US launches official probe into Cruise after pair of pedestrian accidents
Hey, we're still safer than human drivers, says GM outfit
The US National Highway Traffic Safety Administration (NHTSA) has launched an investigation of General Motors' Cruise driverless robo-taxis after a pair of recent pedestrian injuries.
In its preliminary investigation notice [PDF], the NHTSA said that the two accidents - and a separate pair of incidents that were only discovered after videos of the collisions were uploaded to the internet - suggest Cruise's automated driving system (ADS) "may not be exercising appropriate caution around pedestrians in the roadway," which won't surprise many people.

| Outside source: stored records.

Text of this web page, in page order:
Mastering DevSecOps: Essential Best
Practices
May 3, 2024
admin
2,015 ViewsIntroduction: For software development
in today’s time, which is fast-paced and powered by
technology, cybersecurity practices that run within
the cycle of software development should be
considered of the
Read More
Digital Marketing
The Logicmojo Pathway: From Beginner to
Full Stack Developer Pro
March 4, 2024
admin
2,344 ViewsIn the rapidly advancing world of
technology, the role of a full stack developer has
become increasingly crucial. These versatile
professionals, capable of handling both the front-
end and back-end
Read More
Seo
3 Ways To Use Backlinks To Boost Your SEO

"These reports involve ADS equipped vehicles encroaching on pedestrians present in or entering roadways, including pedestrian crosswalks, in the proximity of the intended travel path of the vehicles," the NHTSA said. "This could increase the risk of a collision with a pedestrian, which may result in severe injury or death."
Cruise operates a fleet of driverless taxis in San Francisco, Austin, Phoenix and Houston. An estimated 594 vehicles equipped with Cruise ADS software are included in the NHTSA's investigation.

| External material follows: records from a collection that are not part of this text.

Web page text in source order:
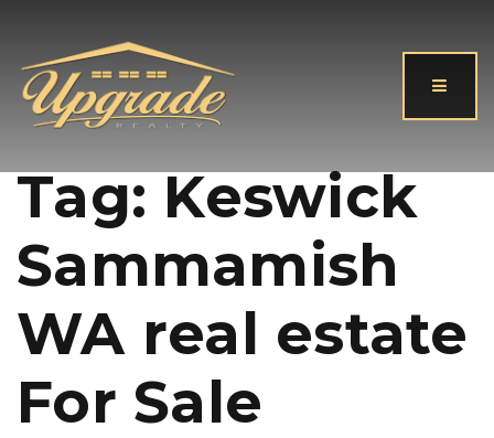
Tag: Keswick
Sammamish
WA real estate
For Sale
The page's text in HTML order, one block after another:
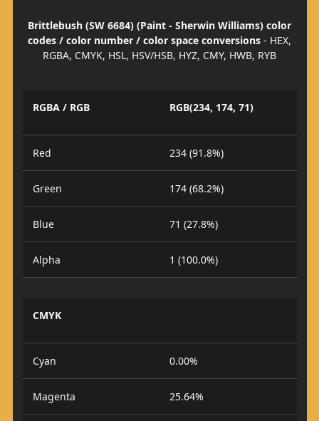
Brittlebush (SW 6684) (Paint - Sherwin Williams) color
codes / color number / color space conversions - HEX,
RGBA, CMYK, HSL, HSV/HSB, HYZ, CMY, HWB, RYB
RGBA / RGB RGB(234, 174, 71)
Red 234 (91.8%)
Green 174 (68.2%)
Blue 71 (27.8%)
Alpha 1 (100.0%)
CMYK
Cyan 0.00%
Magenta 25.64%
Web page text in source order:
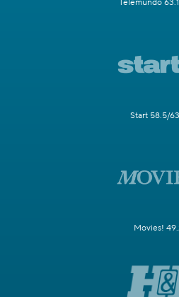
Telemundo
Start 58.5/
Movies!

One of the two reported accidents that triggered the investigation occurred in early October. The NHTSA's report [PDF] corresponds with the incidents of an October 2 incident that was previously reported by The Register.

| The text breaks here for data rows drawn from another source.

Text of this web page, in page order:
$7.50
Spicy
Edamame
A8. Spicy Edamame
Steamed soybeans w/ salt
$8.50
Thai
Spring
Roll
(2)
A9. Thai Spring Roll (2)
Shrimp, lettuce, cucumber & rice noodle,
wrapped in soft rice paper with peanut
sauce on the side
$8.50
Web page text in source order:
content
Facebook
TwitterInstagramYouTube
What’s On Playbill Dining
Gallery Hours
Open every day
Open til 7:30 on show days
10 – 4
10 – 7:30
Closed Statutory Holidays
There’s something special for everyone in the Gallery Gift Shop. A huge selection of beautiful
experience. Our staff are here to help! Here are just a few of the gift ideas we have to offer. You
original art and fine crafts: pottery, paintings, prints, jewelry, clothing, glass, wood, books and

According to the NHTSA report that Cruise told us was filed after the accident, a San Francisco woman was run over by a robo-taxi after the human driver of a Nissan Sentra struck the pedestrian and launched them in front of the Cruise taxi. Not mentioned in the NHTSA report is the fact that the victim was in critical condition, and the Cruise vehicle stopped on top of her, trapping her leg under a rear tire.
The other incident occurred in August in which a pedestrian stepped off a curb and into an intersection in front of a Cruise vehicle as the traffic light turned green. The Cruise AV struck the pedestrian at low speed, resulting in "moderate" injuries, per the NHTSA report.
The NHTSA investigation will serve "to determine the scope and severity of the potential problem, including causal factors that may relate to ADS driving policies and performance around pedestrians, and to fully assess the potential safety risks," the NHTSA said.
Despite the accusin,' Cruisin' supposedly means less bruisin'
Information on the two videoed incidents wasn't provided by the NHTSA, and Cruise didn't add any details in its response to our questions. Spokesperson Hannah Lindow did tell us that the cars have a safety record far exceeding that of human drivers, referring us to a Cruise-authored report that found 65 percent fewer collisions involving Cruise AVs than with human-piloted ride-hailing services.
In addition to reduced collisions overall, Cruise said that its cars were at fault in 94 percent fewer collisions than human drivers, and that it was 74 percent less likely to be involved in a collision with meaningful risk of injury.
"Cruise's safety record over five million miles continues to outperform comparable human drivers at a time when pedestrian injuries and deaths are at an all-time high," Lindow said. "Cruise communicates regularly with NHTSA and has consistently cooperated with each of NHTSA's requests for information –– whether associated with an investigation or not –– and we plan to continue doing so."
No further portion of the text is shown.